Fantasy Belle époque
Amazon surprend avec Carnival Row une série de fantasy qui néglige les univers médiévaux pour adopter un décor entre fin du XIXe et début du XXe où se côtoie colonialisme, fumée des usines, immigration de fées, de centaures, de lutins et clins d’œil à Shakespeare
Prime Video, l’offre de vidéo à la demande d’Amazon, est en guerre et à pour cible Netflix, de cette concurrence nait de bonnes séries, c’est bien le plus important pour les spectatrices et spectateurs. En cet été 2019 Amazon avait secoué le mois d’août avec The Boys et salue la rentrée avec Carnival Row une série mise en ligne pendant le week-end du Labour Day outre‑Atlantique pour optimiser sa sortie.

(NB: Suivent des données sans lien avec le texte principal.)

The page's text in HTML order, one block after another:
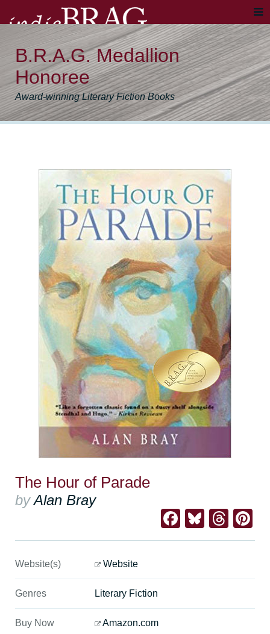
B.R.A.G. Medallion
Honoree
Award-winning Literary Fiction Books
The Hour of Parade
byAlan Bray
Facebook
Website(s) Website
Genres Literary Fiction
Buy Now
Amazon.com
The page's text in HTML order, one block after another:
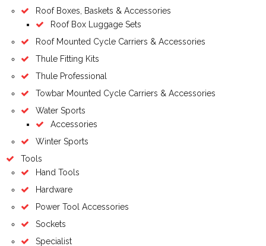
Roof Boxes, Baskets & Accessories
Roof Box Luggage Sets
Roof Mounted Cycle Carriers & Accessories
Thule Fitting Kits
Thule Professional
Towbar Mounted Cycle Carriers & Accessories
Water Sports
Accessories
Winter Sports
Tools
Hand Tools
Hardware
Power Tool Accessories
Sockets
Specialist
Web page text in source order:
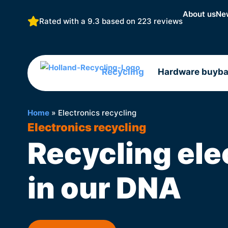
Rated with a 9.3 based on 223 reviews
About us
Recycling Hardware
Home» Electronics recycling
Electronics recycling
Recycling
in our DNA
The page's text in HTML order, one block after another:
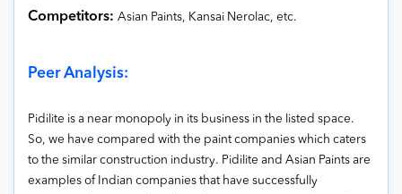
Competitors: Asian Paints, Kansai Nerolac, etc.
Peer Analysis:
Pidilite is a near monopoly in its business in the listed space.
So, we have compared with the paint companies which caters
to the similar construction industry. Pidilite and Asian Paints are
examples of Indian companies that have successfully
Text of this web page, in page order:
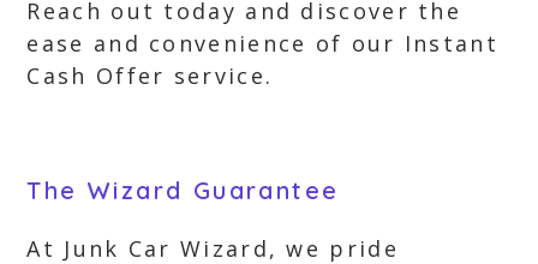
Reach out today and discover the
ease and convenience of our Instant
Cash Offer service.
The Wizard Guarantee
At Junk Car Wizard, we pride
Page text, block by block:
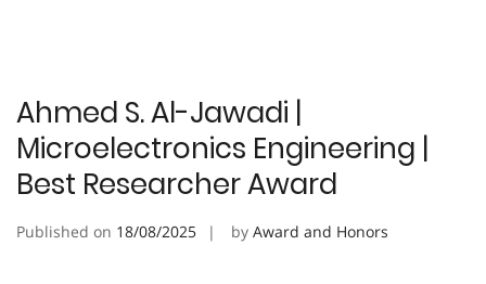
Ahmed S. Al-Jawadi |
Microelectronics Engineering |
Best Researcher Award
Published on 18/08/2025 by Award and Honors
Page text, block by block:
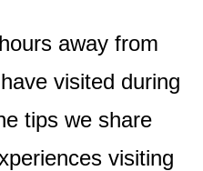
away from
visited during
tips we share
visiting
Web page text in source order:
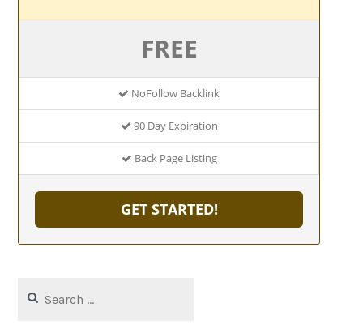
FREE
NoFollow Backlink
90 Day Expiration
Back Page Listing
GET STARTED!
for:
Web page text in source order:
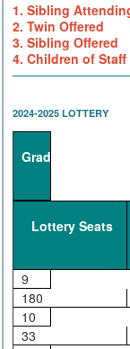
1. Sibling
2. Twin Offered
3. Sibling Offered
4. Children of Staff
2024-2025 LOTTERY
Grade
Lottery Seats
9
180
10
33
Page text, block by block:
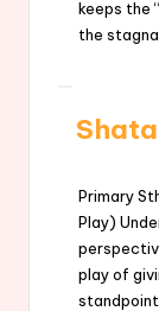
keeps the
the
Primary
Play)
play of
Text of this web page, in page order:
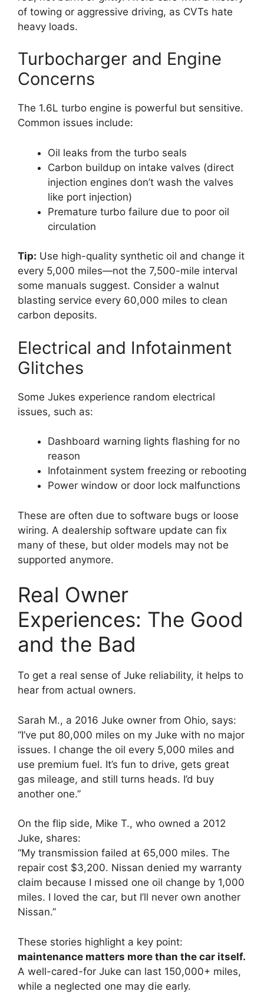
of towing or aggressive driving, as CVTs hate
heavy loads.
Turbocharger and Engine
Concerns
The 1.6L turbo engine is powerful but sensitive.
Common issues include:
Oil leaks from the turbo seals
Carbon buildup on intake valves (direct
injection engines don’t wash the valves
like port injection)
Premature turbo failure due to poor oil
circulation
Tip: Use high-quality synthetic oil and change it
every 5,000 miles—not the 7,500-mile interval
some manuals suggest. Consider a walnut
blasting service every 60,000 miles to clean
carbon deposits.
Electrical and Infotainment
Glitches
Some Jukes experience random electrical
issues, such as:
Dashboard warning lights flashing for no
reason
Infotainment system freezing or rebooting
Power window or door lock malfunctions
These are often due to software bugs or loose
wiring. A dealership software update can fix
many of these, but older models may not be
supported anymore.
Real Owner
Experiences: The Good
and the Bad
To get a real sense of Juke reliability, it helps to
hear from actual owners.
Sarah M., a 2016 Juke owner from Ohio, says:
“I’ve put 80,000 miles on my Juke with no major
issues. I change the oil every 5,000 miles and
use premium fuel. It’s fun to drive, gets great
gas mileage, and still turns heads. I’d buy
another one.”
On the flip side, Mike T., who owned a 2012
Juke, shares:
“My transmission failed at 65,000 miles. The
repair cost $3,200. Nissan denied my warranty
claim because I missed one oil change by 1,000
miles. I loved the car, but I’ll never own another
Nissan.”
These stories highlight a key point:
maintenance matters more than the car itself.
A well-cared-for Juke can last 150,000+ miles,
while a neglected one may die early.
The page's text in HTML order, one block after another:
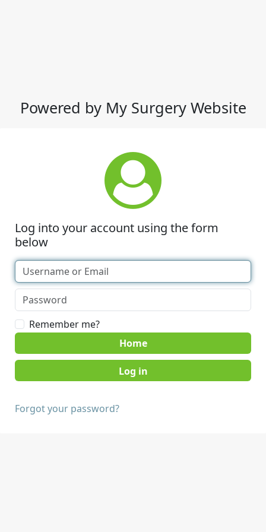
Powered by My Surgery Website
Log into your account using the form
below
Remember me?
Home
Forgot your password?
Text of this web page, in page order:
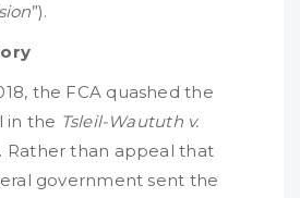
”).
the FCA quashed the
in the Tsleil-Waututh v.
Rather than appeal that
government sent the
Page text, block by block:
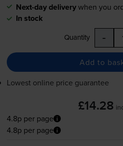
Next-day deliverywhen you
In stock
Quantity -
Add to
Lowest online price guarantee
£14.28
4.8p per page
4.8p per page
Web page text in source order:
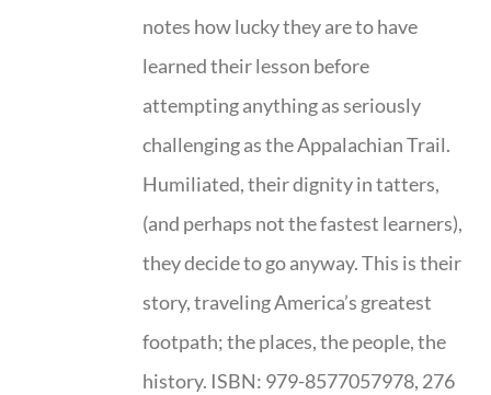
notes how lucky they are to have
learned their lesson before
attempting anything as seriously
challenging as the Appalachian Trail.
Humiliated, their dignity in tatters,
(and perhaps not the fastest learners),
they decide to go anyway. This is their
story, traveling America’s greatest
footpath; the places, the people, the
history. ISBN: 979-8577057978, 276
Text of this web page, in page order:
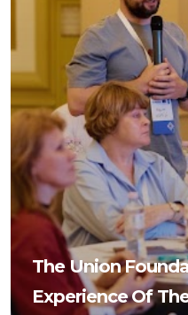
The Union
Experience Of
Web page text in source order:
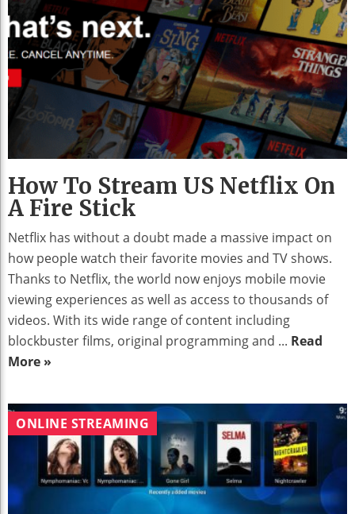
How To Stream US Netflix On
A Fire Stick
Netflix has without a doubt made a massive impact on
how people watch their favorite movies and TV shows.
Thanks to Netflix, the world now enjoys mobile movie
viewing experiences as well as access to thousands of
videos. With its wide range of content including
blockbuster films, original programming and ... Read
More »
ONLINE STREAMING
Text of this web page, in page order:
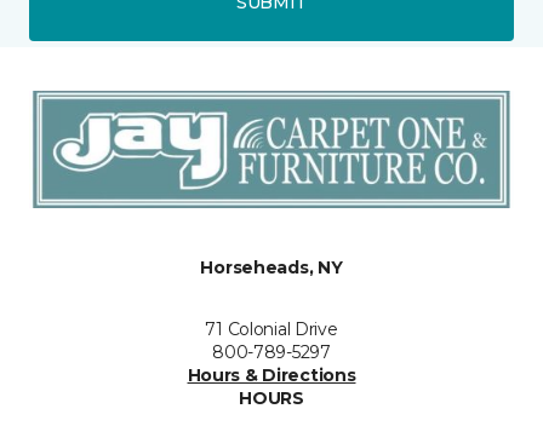
Horseheads, NY
71 Colonial Drive
800-789-5297
Hours & Directions
HOURS
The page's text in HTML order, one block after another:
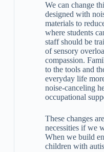
We can change
designed with
materials to
where students
staff should be
of sensory
compassion.
to the tools and
everyday life
noise-canceling
occupational
These changes
necessities if we
When we build
children with
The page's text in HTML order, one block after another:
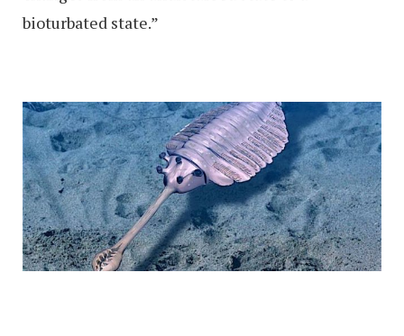
bioturbated state.”
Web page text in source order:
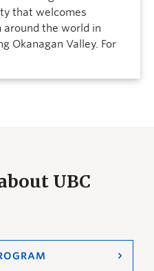
that welcomes
the world in
Okanagan Valley. For
UBC
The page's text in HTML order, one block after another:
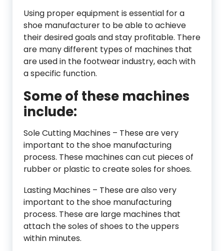
Using proper equipment is essential for a
shoe manufacturer to be able to achieve
their desired goals and stay profitable. There
are many different types of machines that
are used in the footwear industry, each with
a specific function.
Some of these machines
include:
Sole Cutting Machines – These are very
important to the shoe manufacturing
process. These machines can cut pieces of
rubber or plastic to create soles for shoes.
Lasting Machines – These are also very
important to the shoe manufacturing
process. These are large machines that
attach the soles of shoes to the uppers
within minutes.
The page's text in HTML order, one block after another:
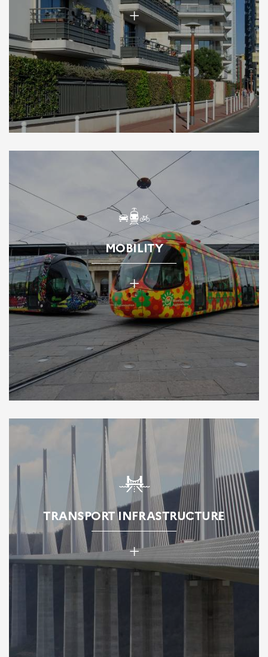
+
MOBILITY
+
TRANSPORT INFRASTRUCTURE
+
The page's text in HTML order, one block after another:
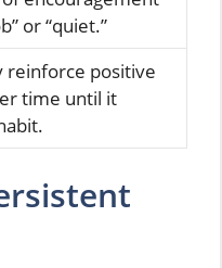
or “quiet.”
reinforce positive
time until it
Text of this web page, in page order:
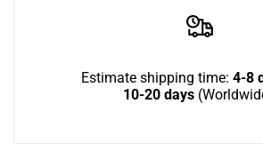
Estimate shipping time: 4-8
10-20 days
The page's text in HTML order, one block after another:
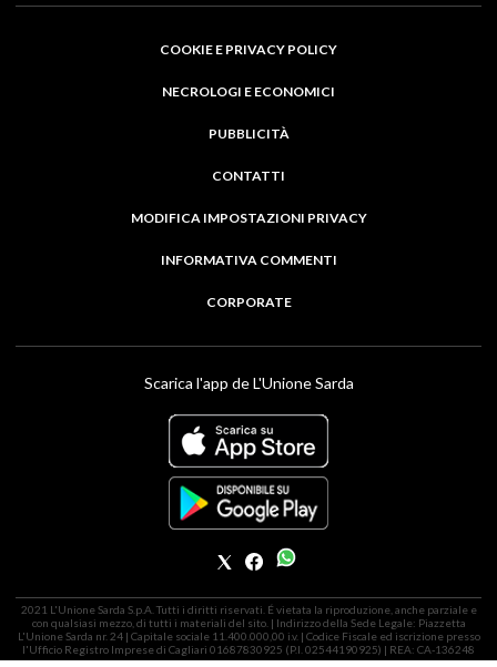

Et Amazon surprend en proposant une série de fantasy en rupture franche avec le médiévalisme de Game Of Thrones et des autres projets dans cette même veine que l’entreprise prépare comme celui qui devrait nous emmener dans la Terre du Milieu au Deuxième Âge, soit bien avant les aventures de Bilbo et de Frodo, ou celui qui adapte The Wheel of Times. De là à penser que la firme de Jeff Bezos souhaite se positionner comme la plateforme de la fantasy il n’y a qu’un pas que nous franchissons hardiment. Carnival Row ne se distingue pas que par un décor qui évoque la Belle époque (corsets, domesticité, fumée des usines…) mais aussi par un ton qui s’éloigne franchement de la High Fantasy à la Tolkien sans pour autant singer de trop près les noirceurs outrées de Game of Thrones, même si on découvre en fin de saison un ravissant couple incestueux.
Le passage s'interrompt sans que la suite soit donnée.